A noose is also a lot less complicated than court proceedings and the rule of law. The horse and buggy is much less complicated, less deadly, and more environmentally friendly, I understand, than automobiles. But the benefits vastly outweigh their costs. It’s an obvious point, but it deserves to be stated: everything has a cost.

One of these defensive firms could rise to power and form a monopoly of its own to exclude competition and plunder its customers. How can competitive defense agencies prevent that from taking place?

That is a legitimate concern, and the state is the largest monopoly of them all. In a society of free association, there will still be those who prefer aggression to association. The forces of economics and self-interest are much better equipped to prevent such monopolies from granting an organization such a monopoly from the outset and hoping it doesn’t exercise its might.

What is the natural law response to some proposed slight aggression for the public good?

I, for one, see aggression as aggression, whether it is wielded by tyrants with machine guns or by polished politicians who hire gunmen, the police, to instill their will on others. Each requires a unique response, but the lesson is still the same.

Natural law simply tries to establish and maintain an order in which individuals may realize their full potential as rational, sensitive beings.

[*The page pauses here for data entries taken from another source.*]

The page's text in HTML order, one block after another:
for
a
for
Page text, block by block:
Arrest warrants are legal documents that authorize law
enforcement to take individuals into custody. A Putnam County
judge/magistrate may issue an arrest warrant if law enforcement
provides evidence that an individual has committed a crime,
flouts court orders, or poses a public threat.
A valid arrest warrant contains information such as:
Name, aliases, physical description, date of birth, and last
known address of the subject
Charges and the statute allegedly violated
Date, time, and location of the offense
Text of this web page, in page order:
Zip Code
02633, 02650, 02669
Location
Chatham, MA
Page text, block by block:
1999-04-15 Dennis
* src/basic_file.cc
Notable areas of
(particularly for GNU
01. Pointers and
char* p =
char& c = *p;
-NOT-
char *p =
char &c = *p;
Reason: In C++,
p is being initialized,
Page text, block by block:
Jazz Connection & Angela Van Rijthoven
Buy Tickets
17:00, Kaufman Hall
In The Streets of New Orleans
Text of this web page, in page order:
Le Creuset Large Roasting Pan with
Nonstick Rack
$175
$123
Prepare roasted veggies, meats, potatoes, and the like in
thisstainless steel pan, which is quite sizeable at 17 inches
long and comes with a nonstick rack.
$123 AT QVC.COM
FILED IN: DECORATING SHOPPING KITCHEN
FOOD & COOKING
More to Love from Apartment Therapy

Force is used to negate another’s own judgment and, therefore, limit an individual’s primary means of survival, the mind. Force is thought control.

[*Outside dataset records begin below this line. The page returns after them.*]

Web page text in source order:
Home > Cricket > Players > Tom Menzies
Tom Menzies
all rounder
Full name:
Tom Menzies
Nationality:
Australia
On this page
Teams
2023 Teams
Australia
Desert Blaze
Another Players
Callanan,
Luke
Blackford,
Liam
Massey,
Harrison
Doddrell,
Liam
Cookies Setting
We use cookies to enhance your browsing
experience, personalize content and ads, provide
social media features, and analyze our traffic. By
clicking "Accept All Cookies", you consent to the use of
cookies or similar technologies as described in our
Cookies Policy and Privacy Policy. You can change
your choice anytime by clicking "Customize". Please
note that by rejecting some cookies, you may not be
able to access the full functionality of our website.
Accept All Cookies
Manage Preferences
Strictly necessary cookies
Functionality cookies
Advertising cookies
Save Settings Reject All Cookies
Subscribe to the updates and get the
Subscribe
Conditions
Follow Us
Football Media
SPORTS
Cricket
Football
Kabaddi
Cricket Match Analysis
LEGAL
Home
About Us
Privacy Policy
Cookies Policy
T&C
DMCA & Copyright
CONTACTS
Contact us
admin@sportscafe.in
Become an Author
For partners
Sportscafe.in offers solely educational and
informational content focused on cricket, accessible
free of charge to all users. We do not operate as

The initiation of force, even for the most noble purpose, is universally immoral, while self-defense is moral because it attempts to restore the primacy of the mind.

Aggression (force, for the sake of brevity) creates nothing; it leaches off the products of reason for its own destructive ends; and it only does so to the extent that individuals allow it. There can be no compromise with with aggression, no mitigating it. Ayn Rand said, “In any compromise between food and poison, it is only death that can win. In any compromise between good and evil, it is only evil that can profit.”

I believe the primary method of human advancement is reason, not aggression. Humans used reason to build skyscrapers, to fly 400,000-lbs. metal tubes in the sky, to visit the moon, and to split the atom. It is force that is used those to destroy those gains. It will be when reason is fully released, when the mind is freed of this crippling aggression, that human beings will be able to achieve their full potential. That is when free association and free exchange will be fully achieved.

Rand also said, “Anyone who fights for the future, lives in it today.” I take heart in that.

Why is natural law anymore moral than a republican form of government?

Natural law helps individuals achieve their greatest potential because it seeks to be in harmony with their requirements for a full life. A republic, if it holds a territorial monopoly by force, is immoral because it necessarily limits an individual’s life since it initiates force, or the threat thereof, to maintain that monopoly.

Lord Acton said, “The philosophy of natural law defends the rational dignity of the human individual and his right and duty to criticize by word and deed any existent institution or social structure in terms of those universal moral principles which can be apprehended by the individual intellect alone.”

Wouldn’t voluntary arbitration be overly burdensome and require an unlikely near agreement on the role and authority of government in an individual’s life?

That standard is an agreement not to aggress against each other. That authority is their self-interest. Frederic Bastiat said, “All men’s impulses, when motivated by legitimate self-interest, fall into a harmonious social pattern.”